Exemplos notáveis ​​sem Medieval Stasis

  • Warhammer Fantasy Battles: O Império e os Anões estão realmente no nível da maioria dos países da Europa por volta de 1500, no início do período moderno e do Renascimento. Eles também estão avançando, embora lentamente, o problema é que eles estão sob invasões e caos constantes, que não ajudam. Imagine o que Nurgle faria com o cara que descobriu a penicilina neste mundo. O fato de que a relação entre os engenheiros e o Culto de Sigmar não é a melhor do mundo e isso não contribui para ninguém. Outros usuários de tecnologia notáveis ​​são o Skaven, mas a tecnologia Skaven apenas tem efeitos em suas armas (deuses ajudariam mais o mundo se eles nunca descobrissem o saneamento, considerando o que ele fez para a nossa própria população) ainda mais caso possam fazer que eles não usem tecnologia, mas construam máquinas que usam magia e ditam quanto uma Warpstone toca em sua tecnologia. Por outro lado: existe uma pequena diferença prática entre os dois.
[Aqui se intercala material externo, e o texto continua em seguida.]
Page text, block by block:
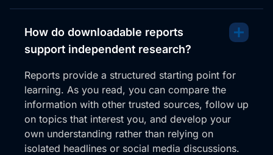
How do downloadable reports
support independent research?
Reports provide a structured starting point for
learning. As you read, you can compare the
information with other trusted sources, follow up
on topics that interest you, and develop your
own understanding rather than relying on
isolated headlines or social media discussions.
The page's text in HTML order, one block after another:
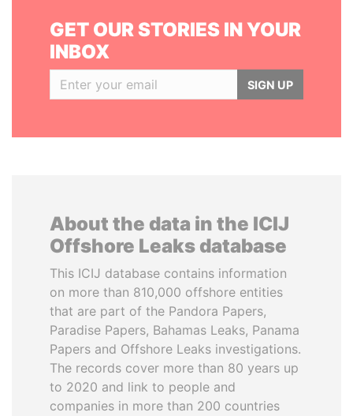
GET OUR STORIES IN YOUR
INBOX
SIGN UP
About the data in the ICIJ
Offshore Leaks database
This ICIJ database contains information
on more than 810,000 offshore entities
that are part of the Pandora Papers,
Paradise Papers, Bahamas Leaks, Panama
Papers and Offshore Leaks investigations.
The records cover more than 80 years up
to 2020 and link to people and
companies in more than 200 countries

  • Reinos de Ferro: A cenário dos Reinos de Ferro é um dos melhores exemplos de steampunk. Eles são desenvolvidos como uma extensão da era vitoriana (por volta de 1800), com um crescimento lento, mas a revolução industrial e da descoberta e desenvolvimento de energia elétrica e química.
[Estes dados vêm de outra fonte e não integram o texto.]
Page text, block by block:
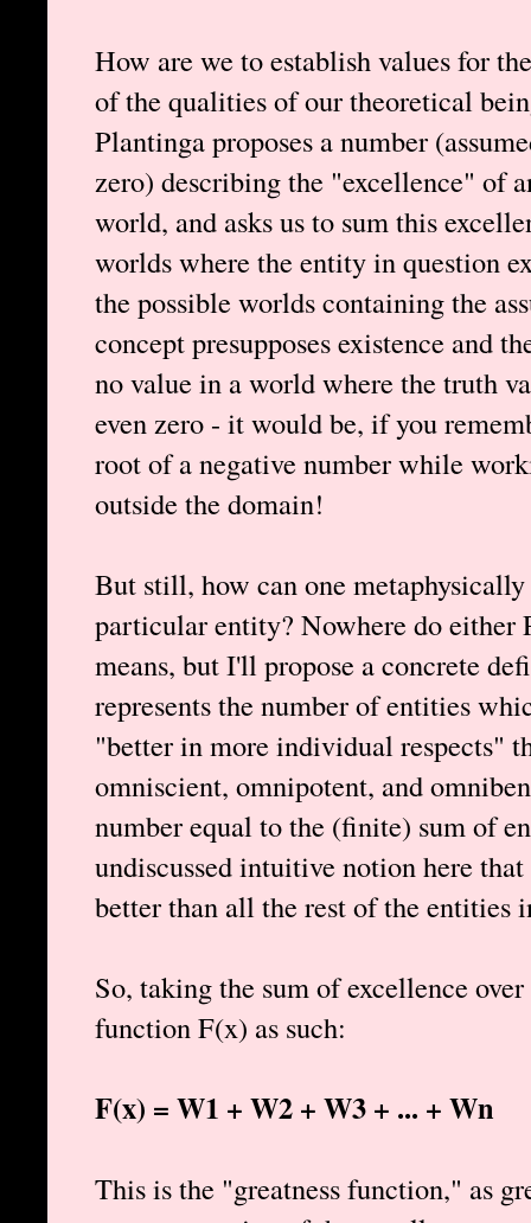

  • Eberron: Eberron é o chamado Dungeon Punk, assim que a tecnologia é uma estranha mistura de todas as épocas (mais um monte de mágica!). É uma das poucas definições que evitam tanto a estase medieval e steampunk, uma vez que a magia é tão comum que efetivamente deslocou a tecnologia da ambientação.
  • Ironclaw: O mundo da fantasia está passando por uma fase pseudo-renascentista e está se afastando da magia e do feudalismo para máquinas e o estilo italiano de guildas-repúblicas. E os Personagens são explicitamente parte da nova classe média emergente.
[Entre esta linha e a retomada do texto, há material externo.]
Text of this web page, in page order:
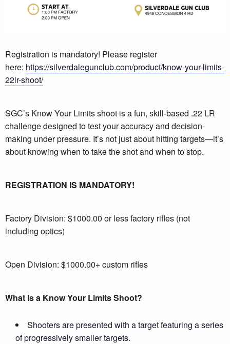
Registration is mandatory! Please register
here: https://silverdalegunclub.com/product/know-your-limits-
22lr-shoot/
SGC’s Know Your Limits shoot is a fun, skill-based .22 LR
challenge designed to test your accuracy and decision-
making under pressure. It’s not just about hitting targets—it’s
about knowing when to take the shot and when to stop.
REGISTRATION IS MANDATORY!
Factory Division: $1000.00 or less factory rifles (not
including optics)
Open Division: $1000.00+ custom rifles
What is a Know Your Limits Shoot?
Shooters are presented with a target featuring a series
of progressively smaller targets.

  • Mystara: Dependendo de onde você é, podem haver dirigíveis, conveniências tecnológicas mágicas potentes e tanques-broca para explorar a terra oca cheia de dinossauros. De qualquer maneira, as coisas são um pouco menos genéricas aqui que em proto-Eberron.
  • Pathfinder: A ambientação padrão de Golarion inclui tecnologias relativamente avançadas, como as armas de fogo pederneiras e fecho de mecha, a imprensa, galeões (tripulados por piratas que lembram a época dourada da pirataria no Caribe), e, em certos livros, naves espaciais com tecnologia steampunk/mágica. Sem mencionar o número de pessoas cujas roupas e equipamentos são explicitamente inspiradas na moda do século 18 (ver, entre outros, Andoran, Taldor, e Alkenstar). Além disso, há um canto aleatório do mundo onde os estrangeiros estão tentando resolver pacificamente e/ou invadir, apenas para perceber que eles escolheram o canto do mundo onde apelos de “Nós viemos em paz!” são atendidas com guerrilhas e a aplicação judiciosa de machados de guerra em suas áreas vitais. Um livro complemento recente inclui lotes de material super-high-tech e diferentes arquétipos de classe que fazem uso dele.
  • Avatar: A Lenda de Aang: Era verdade no passado, mas no momento da série original a Nação do Fogo tornou-se uma potência industrial, com ambições coloniais em relação ao resto do mundo. Na verdade, a encarnação anterior do personagem principal como Avatar realmente parou a Nação do Fogo porque ele previu que isso significaria que subjugariam todos os outros povos. No final do show, o protagonista conseguiu a paz entre as três facções sobreviventes, e na sequência revelou que isso ajudou o mundo a avançar aproximadamente 20 a 30 anos na era da tecnologia, com automóveis, imagens em movimento, desportos profissionais, radicais politicamente revolucionários, e da filosofia do Fisiologismo.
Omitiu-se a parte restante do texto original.